1. An injectable formulation, comprising dexibuprofen and arginine and ranging in pH from 6.5 to 8.5, with improved stability,

wherein arginine is contained in an amount of 320 to 330 parts by weight, based on 400 parts by weight of dexibuprofen.

2. The injectable formulation of claim 1, wherein the arginine is L-arginine or D-arginine

3. The injectable formulation of claim 1, further comprising sodium chloride or glucose as an isotonic agent.

4. The injectable formulation of claim 1, wherein the injectable formulation has an osmotic pressure of 0.1 osmol/kg to 1.0 osmol/kg and a specific gravity of 1.0 g/mL to 2.0 g/mL.

5. An injectable formulation with improved storage stability, prepared by subjecting the injectable formulation of claim 1 to nitrogen substitution and loading the nitrogen-substituted formulation into a storage container, with a saturation oxygen of 5% or less therein.

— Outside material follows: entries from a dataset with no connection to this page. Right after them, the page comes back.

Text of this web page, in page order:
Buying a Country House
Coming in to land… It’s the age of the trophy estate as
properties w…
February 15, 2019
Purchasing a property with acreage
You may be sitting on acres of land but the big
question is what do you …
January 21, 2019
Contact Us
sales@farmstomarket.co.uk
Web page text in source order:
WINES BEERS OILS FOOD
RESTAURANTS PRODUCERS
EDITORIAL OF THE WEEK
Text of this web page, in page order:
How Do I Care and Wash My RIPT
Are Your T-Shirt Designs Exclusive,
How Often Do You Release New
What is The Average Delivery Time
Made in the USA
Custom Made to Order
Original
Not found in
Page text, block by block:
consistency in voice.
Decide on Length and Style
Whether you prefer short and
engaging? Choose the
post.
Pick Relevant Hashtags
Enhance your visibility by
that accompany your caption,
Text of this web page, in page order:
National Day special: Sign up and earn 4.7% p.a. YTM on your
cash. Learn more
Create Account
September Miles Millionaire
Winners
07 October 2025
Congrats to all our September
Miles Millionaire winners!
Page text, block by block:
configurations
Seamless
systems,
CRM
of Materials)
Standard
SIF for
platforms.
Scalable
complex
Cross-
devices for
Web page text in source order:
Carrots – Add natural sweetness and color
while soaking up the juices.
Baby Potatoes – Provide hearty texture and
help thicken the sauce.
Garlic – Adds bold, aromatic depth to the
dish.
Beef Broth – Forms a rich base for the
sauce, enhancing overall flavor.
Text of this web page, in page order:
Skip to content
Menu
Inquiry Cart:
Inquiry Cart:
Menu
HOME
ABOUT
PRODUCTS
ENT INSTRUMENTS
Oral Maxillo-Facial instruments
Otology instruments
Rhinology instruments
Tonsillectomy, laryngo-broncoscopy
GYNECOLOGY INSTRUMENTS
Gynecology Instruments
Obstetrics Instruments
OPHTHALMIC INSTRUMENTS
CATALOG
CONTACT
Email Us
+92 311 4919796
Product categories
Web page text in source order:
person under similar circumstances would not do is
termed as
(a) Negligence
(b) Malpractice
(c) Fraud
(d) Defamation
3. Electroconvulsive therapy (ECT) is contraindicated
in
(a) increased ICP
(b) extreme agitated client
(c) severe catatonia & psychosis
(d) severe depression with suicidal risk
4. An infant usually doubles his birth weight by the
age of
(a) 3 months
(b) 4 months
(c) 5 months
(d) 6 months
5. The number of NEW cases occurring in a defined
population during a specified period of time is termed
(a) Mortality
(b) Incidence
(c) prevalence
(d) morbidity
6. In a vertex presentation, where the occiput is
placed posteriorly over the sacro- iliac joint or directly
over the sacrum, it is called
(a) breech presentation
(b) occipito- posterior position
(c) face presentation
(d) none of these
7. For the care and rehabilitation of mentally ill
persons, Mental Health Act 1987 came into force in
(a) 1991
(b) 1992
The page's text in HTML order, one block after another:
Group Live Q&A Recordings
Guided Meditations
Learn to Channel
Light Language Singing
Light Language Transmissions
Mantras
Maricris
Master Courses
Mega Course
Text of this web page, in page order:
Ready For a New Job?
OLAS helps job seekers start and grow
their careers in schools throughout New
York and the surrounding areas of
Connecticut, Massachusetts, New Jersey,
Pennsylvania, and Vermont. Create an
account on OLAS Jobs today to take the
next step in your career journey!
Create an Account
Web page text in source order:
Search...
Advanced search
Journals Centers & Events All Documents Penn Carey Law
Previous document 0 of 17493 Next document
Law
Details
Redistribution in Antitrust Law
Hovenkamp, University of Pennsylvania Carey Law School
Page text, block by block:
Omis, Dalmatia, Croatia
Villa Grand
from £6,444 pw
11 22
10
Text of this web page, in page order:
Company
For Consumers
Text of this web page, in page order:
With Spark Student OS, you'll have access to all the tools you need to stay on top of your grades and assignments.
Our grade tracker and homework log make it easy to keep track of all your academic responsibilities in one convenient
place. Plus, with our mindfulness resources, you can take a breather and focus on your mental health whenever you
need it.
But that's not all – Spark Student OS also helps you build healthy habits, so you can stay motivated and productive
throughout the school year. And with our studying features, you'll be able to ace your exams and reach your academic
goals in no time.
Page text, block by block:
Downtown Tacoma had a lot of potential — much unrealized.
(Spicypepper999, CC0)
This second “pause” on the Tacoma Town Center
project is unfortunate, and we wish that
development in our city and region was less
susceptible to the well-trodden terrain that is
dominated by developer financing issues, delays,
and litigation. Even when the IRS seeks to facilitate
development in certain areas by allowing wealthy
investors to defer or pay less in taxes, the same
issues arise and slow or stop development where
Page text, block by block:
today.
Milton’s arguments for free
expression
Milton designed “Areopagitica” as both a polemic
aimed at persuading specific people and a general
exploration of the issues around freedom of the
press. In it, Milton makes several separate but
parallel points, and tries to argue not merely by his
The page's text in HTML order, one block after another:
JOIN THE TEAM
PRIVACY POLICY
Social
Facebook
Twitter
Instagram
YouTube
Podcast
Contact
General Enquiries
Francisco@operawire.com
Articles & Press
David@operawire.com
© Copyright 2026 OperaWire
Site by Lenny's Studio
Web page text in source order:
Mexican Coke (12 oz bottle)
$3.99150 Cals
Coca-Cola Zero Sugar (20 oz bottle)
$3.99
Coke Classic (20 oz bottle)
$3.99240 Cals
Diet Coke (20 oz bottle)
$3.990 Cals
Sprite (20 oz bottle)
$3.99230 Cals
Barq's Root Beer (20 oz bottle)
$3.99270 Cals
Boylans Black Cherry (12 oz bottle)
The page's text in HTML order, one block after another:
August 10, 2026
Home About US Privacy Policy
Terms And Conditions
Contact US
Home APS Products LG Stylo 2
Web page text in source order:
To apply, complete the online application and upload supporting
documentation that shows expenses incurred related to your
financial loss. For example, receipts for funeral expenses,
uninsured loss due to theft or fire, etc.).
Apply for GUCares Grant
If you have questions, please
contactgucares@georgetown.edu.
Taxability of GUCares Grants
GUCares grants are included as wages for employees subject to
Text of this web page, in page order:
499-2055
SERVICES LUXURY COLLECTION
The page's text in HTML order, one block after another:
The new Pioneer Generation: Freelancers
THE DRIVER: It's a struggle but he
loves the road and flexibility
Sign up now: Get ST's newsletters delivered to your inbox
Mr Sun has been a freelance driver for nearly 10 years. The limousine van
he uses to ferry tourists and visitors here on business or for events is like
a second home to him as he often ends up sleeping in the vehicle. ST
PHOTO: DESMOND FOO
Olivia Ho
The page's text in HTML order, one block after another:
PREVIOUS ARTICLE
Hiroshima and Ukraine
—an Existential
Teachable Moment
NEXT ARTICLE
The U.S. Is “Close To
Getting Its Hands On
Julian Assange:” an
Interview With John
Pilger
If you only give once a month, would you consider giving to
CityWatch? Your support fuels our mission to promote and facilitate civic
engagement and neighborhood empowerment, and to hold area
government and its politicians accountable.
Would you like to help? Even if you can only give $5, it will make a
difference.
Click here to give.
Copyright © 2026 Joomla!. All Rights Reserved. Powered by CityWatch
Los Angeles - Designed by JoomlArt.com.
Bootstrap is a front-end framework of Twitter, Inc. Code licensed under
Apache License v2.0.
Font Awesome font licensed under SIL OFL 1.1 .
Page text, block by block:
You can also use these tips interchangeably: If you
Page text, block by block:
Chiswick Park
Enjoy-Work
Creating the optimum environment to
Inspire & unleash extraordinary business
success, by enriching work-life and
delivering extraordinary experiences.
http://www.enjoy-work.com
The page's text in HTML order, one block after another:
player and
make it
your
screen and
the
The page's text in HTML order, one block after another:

6. A method for preparing an injectable formulation having improved storage stability, the method comprising the steps of:

dissolving an appropriate amount of arginine in a nitrogen-substituted water for injection at 30° C. or lower while stirring to prepare a solution(process 1);

stirring an appropriate amount of dexibuprofen at 25˜30° C. in the solution of process 1 while maintaining the solution at 25-30° C. (process 2);

completely dissolving the solution of process 2 by adjusting the pH of the solution into 7.5±0.2 with HCl (process 3);

making a predetermined concentration by introducing an additional water for injection to the solution of process 3 (process 4);

sterilizing and filtering the solution of process 4 by passage through a 0.2 pm filter (process 5);

filling a storage container for injection with the solution of process 5 (process 6);

passing the filled storage container of 6 through a nitrogen tunnel to reduce the saturation oxygen therein to 5% or less by nitrogen substitution and then sealing the container (process 7); and

autoclaving the storage container containing the injection solution of process 7 at 121° C. for 20 minutes (process 8).

7. An injectable formulation with improved storage stability, prepared by subjecting the injectable formulation of claim 2 to nitrogen substitution and loading the nitrogen-substituted formulation into a storage container, with a saturation oxygen of 5% or less therein.

8. An injectable formulation with improved storage stability, prepared by subjecting the injectable formulation of claim 3 to nitrogen substitution and loading the nitrogen-substituted formulation into a storage container, with a saturation oxygen of 5% or less therein.

9. An injectable formulation with improved storage stability, prepared by subjecting the injectable formulation of claim 4 to nitrogen substitution and loading the nitrogen-substituted formulation into a storage container, with a saturation oxygen of 5% or less therein.